> PROVIDED INFORMATION:
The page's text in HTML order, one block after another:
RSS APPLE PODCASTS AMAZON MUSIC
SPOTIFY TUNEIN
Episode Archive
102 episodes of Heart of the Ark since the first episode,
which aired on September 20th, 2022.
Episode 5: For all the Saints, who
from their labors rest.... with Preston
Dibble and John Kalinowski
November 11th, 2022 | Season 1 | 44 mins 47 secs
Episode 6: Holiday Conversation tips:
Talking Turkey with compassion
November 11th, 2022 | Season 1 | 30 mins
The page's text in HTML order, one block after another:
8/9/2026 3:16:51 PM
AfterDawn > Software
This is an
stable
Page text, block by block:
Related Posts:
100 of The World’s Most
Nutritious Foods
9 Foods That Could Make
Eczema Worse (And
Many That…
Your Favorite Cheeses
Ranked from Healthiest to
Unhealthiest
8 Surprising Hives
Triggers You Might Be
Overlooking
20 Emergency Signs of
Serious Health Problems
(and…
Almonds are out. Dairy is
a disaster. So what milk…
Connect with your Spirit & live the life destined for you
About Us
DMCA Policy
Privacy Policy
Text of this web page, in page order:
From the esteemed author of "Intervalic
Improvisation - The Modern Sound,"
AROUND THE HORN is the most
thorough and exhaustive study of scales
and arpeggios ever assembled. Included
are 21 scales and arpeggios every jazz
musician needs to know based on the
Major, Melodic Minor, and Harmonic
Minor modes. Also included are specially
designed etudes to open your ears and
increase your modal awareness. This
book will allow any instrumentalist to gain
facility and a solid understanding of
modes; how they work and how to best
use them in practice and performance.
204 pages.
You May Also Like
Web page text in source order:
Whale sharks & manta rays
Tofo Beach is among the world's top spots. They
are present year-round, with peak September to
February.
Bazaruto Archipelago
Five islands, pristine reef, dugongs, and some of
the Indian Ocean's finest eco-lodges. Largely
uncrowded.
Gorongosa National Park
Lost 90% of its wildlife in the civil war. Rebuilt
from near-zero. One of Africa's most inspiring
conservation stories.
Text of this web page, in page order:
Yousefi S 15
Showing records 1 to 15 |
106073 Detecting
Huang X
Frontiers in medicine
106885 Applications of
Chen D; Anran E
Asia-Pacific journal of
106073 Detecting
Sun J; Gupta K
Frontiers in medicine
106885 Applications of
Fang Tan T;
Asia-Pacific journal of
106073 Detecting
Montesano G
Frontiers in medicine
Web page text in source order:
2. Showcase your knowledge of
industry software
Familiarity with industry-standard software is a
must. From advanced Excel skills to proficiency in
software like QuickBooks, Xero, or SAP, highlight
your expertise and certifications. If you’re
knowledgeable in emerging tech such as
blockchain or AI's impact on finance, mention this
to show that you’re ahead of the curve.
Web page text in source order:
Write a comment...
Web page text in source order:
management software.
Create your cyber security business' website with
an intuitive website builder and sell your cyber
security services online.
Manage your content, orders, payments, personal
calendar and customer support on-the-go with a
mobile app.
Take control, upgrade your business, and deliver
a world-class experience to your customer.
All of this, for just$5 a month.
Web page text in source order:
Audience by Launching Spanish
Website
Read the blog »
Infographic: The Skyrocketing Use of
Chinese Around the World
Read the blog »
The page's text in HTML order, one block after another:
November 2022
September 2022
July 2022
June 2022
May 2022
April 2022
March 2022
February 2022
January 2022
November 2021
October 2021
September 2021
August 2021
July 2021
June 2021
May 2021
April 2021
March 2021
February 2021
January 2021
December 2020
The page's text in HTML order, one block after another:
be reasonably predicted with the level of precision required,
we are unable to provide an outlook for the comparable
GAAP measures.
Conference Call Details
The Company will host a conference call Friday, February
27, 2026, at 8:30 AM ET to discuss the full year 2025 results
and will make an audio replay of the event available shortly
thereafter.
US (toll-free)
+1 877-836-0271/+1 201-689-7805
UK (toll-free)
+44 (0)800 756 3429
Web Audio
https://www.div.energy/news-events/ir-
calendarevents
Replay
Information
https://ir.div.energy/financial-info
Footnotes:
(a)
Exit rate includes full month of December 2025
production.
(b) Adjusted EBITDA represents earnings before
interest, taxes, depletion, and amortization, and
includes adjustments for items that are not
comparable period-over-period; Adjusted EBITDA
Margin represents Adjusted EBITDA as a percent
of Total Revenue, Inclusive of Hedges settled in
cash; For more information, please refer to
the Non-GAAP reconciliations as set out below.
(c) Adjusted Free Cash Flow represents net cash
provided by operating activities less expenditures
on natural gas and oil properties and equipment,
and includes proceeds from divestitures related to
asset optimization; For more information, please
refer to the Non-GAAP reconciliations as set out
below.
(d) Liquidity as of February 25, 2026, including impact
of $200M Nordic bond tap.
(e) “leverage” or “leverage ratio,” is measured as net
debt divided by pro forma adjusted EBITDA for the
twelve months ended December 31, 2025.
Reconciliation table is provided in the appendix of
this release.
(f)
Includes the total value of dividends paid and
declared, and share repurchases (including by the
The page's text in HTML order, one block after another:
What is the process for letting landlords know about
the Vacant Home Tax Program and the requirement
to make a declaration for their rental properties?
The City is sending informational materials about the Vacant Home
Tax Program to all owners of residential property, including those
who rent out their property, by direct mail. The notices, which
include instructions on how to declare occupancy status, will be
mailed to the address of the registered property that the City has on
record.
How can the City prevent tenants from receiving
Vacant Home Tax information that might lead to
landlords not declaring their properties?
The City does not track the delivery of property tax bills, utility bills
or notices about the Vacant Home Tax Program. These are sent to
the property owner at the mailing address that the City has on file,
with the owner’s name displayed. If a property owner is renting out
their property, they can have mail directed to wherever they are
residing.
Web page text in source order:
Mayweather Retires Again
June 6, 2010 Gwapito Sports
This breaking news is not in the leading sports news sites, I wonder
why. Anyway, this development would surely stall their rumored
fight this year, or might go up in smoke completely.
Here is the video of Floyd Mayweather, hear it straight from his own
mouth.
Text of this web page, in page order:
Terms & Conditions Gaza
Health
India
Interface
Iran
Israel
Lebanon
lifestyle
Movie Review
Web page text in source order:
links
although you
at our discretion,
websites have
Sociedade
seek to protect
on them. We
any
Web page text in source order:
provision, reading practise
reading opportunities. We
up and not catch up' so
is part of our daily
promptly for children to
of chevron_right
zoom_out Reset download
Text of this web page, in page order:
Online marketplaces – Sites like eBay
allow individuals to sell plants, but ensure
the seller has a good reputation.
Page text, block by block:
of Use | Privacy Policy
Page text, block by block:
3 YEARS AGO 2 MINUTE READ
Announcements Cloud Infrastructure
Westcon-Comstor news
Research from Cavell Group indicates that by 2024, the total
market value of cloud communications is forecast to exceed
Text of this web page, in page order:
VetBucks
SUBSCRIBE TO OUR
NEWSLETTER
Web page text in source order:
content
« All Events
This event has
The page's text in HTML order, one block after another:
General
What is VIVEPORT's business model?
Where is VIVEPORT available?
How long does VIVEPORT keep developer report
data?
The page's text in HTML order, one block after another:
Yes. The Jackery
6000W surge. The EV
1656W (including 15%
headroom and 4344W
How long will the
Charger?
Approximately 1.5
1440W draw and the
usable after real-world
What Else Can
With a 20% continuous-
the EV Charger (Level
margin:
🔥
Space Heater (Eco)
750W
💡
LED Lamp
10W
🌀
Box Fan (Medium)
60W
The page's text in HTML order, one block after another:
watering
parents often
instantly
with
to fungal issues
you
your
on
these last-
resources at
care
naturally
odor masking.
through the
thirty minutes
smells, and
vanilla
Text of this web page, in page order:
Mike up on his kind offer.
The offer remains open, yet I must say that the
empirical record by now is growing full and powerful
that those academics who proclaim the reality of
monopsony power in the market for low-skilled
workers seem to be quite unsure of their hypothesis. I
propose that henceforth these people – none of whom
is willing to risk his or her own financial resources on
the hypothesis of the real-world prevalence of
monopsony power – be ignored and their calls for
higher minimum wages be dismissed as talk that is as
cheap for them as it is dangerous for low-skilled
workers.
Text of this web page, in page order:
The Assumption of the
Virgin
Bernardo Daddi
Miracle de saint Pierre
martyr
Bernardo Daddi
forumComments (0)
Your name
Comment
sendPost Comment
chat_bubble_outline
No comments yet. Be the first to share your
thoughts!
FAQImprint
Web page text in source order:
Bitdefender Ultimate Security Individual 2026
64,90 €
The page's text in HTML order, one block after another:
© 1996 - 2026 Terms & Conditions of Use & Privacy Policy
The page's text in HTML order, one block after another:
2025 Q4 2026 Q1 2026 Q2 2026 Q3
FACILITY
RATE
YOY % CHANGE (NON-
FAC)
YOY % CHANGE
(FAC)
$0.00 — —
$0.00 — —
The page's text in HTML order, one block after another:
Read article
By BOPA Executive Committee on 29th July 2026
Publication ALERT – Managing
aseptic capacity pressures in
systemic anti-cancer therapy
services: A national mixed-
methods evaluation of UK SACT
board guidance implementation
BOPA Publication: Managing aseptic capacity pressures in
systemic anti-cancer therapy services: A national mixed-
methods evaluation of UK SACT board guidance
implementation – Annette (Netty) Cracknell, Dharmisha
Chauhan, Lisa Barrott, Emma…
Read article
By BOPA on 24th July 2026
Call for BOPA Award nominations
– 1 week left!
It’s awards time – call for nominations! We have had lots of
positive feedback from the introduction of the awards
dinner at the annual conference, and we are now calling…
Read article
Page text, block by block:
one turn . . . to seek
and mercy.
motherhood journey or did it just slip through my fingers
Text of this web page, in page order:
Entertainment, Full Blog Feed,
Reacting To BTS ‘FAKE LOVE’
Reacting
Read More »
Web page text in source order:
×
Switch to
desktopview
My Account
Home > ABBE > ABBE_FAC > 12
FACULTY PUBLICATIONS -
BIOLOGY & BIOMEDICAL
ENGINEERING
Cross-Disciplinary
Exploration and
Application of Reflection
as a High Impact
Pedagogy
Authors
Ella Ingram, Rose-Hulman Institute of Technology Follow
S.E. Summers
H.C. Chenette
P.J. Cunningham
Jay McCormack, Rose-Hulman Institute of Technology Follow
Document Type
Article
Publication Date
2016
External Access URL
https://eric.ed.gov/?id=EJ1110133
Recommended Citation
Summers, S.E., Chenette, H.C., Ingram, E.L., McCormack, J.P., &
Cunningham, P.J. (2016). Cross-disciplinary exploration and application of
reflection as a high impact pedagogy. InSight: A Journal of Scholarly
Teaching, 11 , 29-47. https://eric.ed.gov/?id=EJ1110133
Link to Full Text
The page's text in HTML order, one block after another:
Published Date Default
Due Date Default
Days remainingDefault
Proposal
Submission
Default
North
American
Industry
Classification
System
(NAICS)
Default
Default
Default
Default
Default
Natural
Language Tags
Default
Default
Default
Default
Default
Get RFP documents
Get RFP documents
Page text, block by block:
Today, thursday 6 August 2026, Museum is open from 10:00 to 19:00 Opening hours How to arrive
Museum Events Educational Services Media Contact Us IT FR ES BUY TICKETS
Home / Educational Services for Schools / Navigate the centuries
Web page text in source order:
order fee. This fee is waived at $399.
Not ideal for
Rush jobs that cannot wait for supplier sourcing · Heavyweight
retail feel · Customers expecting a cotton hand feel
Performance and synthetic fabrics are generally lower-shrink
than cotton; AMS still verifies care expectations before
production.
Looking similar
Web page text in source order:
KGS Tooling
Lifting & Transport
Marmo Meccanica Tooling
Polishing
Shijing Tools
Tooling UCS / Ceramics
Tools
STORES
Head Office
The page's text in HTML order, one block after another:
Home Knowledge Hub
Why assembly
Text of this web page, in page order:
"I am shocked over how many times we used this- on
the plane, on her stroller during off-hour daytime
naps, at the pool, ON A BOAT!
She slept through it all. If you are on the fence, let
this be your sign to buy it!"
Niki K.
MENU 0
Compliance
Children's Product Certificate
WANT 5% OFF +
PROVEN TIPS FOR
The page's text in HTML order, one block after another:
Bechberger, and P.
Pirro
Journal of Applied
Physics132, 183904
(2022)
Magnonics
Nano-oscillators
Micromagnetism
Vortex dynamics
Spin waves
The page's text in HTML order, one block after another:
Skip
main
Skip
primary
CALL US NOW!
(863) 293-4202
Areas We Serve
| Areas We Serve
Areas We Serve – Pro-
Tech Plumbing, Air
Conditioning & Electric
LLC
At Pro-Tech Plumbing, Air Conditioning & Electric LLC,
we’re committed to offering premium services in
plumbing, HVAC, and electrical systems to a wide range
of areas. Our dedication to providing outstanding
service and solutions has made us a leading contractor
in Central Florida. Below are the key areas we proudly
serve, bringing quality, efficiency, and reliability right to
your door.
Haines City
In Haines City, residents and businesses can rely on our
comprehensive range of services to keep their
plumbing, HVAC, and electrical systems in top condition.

> EXERCISE:
Your reply is to repeat, unchanged, the lines above running from the one with "Includes the total" up to and including the one with "Vacant Home Tax information".

> PROBLEM SOLUTION:
Includes the total value of dividends paid and
declared, and share repurchases (including by the
The page's text in HTML order, one block after another:
What is the process for letting landlords know about
the Vacant Home Tax Program and the requirement
to make a declaration for their rental properties?
The City is sending informational materials about the Vacant Home
Tax Program to all owners of residential property, including those
who rent out their property, by direct mail. The notices, which
include instructions on how to declare occupancy status, will be
mailed to the address of the registered property that the City has on
record.
How can the City prevent tenants from receiving
Vacant Home Tax information that might lead to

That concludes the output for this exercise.